Figuring that it might be a long, long time before I had a chance to come here again, I wanted to sample as much as I could. I wasn’t too excited about the prospect of ham, turkey or sausage: I feel that the real test of a barbecue joint comes from the cuts of meat which can only be made tender by long, slow smoking. I narrowed my choices down to the beef (brisket, I believe), pulled pork, ribs and “burnt ends” (the tougher, chewier ends of the brisket). I decided to get a “combo”, which allowed me to choose two of those options and only cost a dollar more than any one meat alone; I settled on beef and burnt ends.
Well. They called this a “sandwich”. I called it “dinner”, “breakfast”, “lunch” and “dinner the next day”.
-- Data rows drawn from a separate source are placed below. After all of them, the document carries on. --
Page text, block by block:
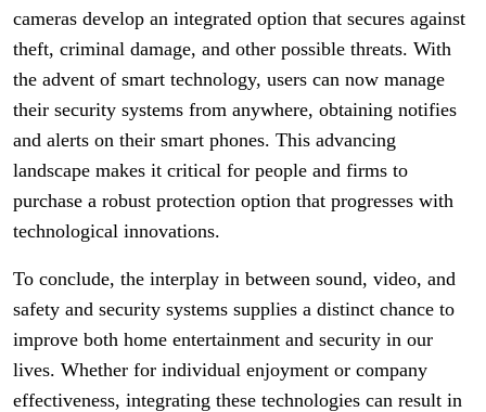
cameras develop an integrated option that secures against
theft, criminal damage, and other possible threats. With
the advent of smart technology, users can now manage
their security systems from anywhere, obtaining notifies
and alerts on their smart phones. This advancing
landscape makes it critical for people and firms to
purchase a robust protection option that progresses with
technological innovations.
To conclude, the interplay in between sound, video, and
safety and security systems supplies a distinct chance to
improve both home entertainment and security in our
lives. Whether for individual enjoyment or company
effectiveness, integrating these technologies can result in
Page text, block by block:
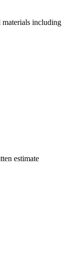
materials including
estimate
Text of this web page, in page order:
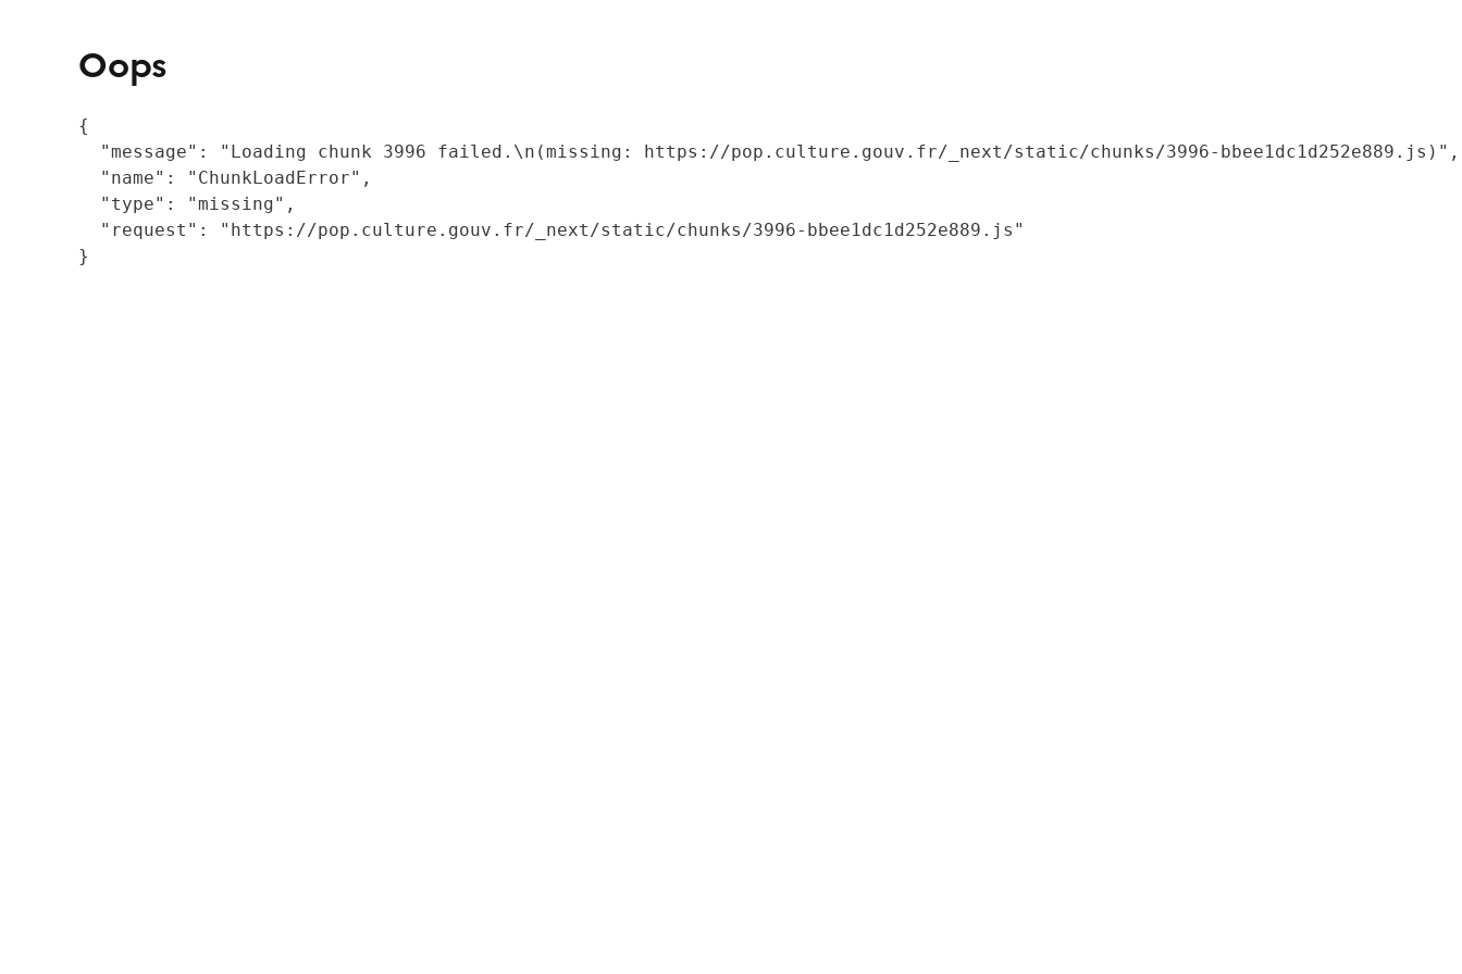
Oops
{
  "message": "Loading chunk 3996 failed.\n(missing: https://pop.culture.gouv.fr/_next/static/chunks/3996-bbee1dc1d252e889.js)",
  "name": "ChunkLoadError",
  "type": "missing",
  "request": "https://pop.culture.gouv.fr/_next/static/chunks/3996-bbee1dc1d252e889.js"
}

Nanoseconds after the words “Combo, please—beef and burnt ends” were out of my mouth, three slices of white bread hit a piece of wax paper. One giant handful of meat was thrown on top of the bread. Another giant handful was added to this. An enormous ladleful of sauce was slathered all over, around, underneath and through. (I had a momentary panic when this happened: Barbecue sauce is often the ruin of many a barbecue, which is all about properly cooked meat. It turned out that I had nothing to fear: Instead of that gloppy sweet stuff that usually passes for barbecue sauce [excuse me—BBQ sauce], this was a remarkably balanced blend of smoky chiles and tangy vinegar that perfectly complemented the meat.) Three or four slices of white bread were flung on top before the whole mass was bundled up into a football-sized package. That poor bread never stood a chance.
I had foolishly told my Lovely Vegetarian Wife, “Oh, I’ll just eat the sandwich in the car.” All illusions of being able to eat this without a fork, a knife, a roll of paper towels and perhaps a fire hose had been thoroughly dispelled by watching the assembly of the football. Sitting at an open table, I ate as much as I could. The meat was perfect: Tender, smoky, juicy, highlighted but not overwhelmed by the sauce (or, more accurately, the sauce-soaked bread). After eating almost to the point of bursting, I looked at the football: I had barely made a dent in it.
The good news is that the meat was just as good the morning after (and the afternoon, and the evening). The Militant Carnivore was sated.